Assessing biodiversity responses to changes in climate and land use

Research output: Thesisinternal PhD, WU


Biodiversity loss due to changes in climate and land use has been assessed recently. The earliest biodiversity assessments already showed that species are declining faster than at any time in the past and that ecosystems are rapidly deteriorating. Moreover, these assessments indicated that the projected changes in climate and land use likely drive further biodiversity losses in the 21st century, both directly and in synergy with each other. This accumulated evidence positions climate change and land-use change among the major human-induced direct drivers of biodiversity loss. Climate change affects biodiversity as climate variables, such as temperature and precipitation, largely determine the geographical distributions of species. Hence, in areas where climate is less suitable, species shift their geographical ranges and go extinct locally. Land-use change poses immediate threats to biodiversity as the conversion of natural habitats (e.g. forests, wetlands and grasslands) into agricultural land results in populations decline and extinctions become more likely. These adverse effects consequently change ecosystems functioning and potentially affect the supply of ecosystems services and thus human well-being.

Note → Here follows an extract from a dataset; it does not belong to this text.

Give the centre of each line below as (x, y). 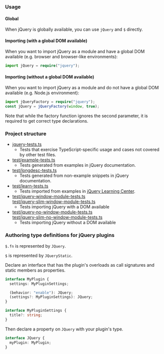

Although research on climate and land-use change impacts on biodiversity and the consequent implications was repeatedly conducted, the range of estimates for these impacts remains disturbingly large. Moreover, such research relied on climate-change scenarios that depict relatively small increases in global mean temperatures (i.e. <2°C). Nowadays, the plausibility of climate-change scenarios which overshoot the 2°C policy target from The Paris Agreement, is rapidly increasing. Advances are thus needed to better understand how biodiversity will respond to such larger changes, including quantifications of the expected biodiversity decline at different climate and land-use change levels, and the effect derived from interaction mechanisms between these drivers. Furthermore, the global efforts to combat climate change and to keep global average temperature to well-below 2°C will require large mitigation commitments from the land sector with potentially both positive and negative consequences for biodiversity. These implications of land-based mitigation efforts have to be further assessed.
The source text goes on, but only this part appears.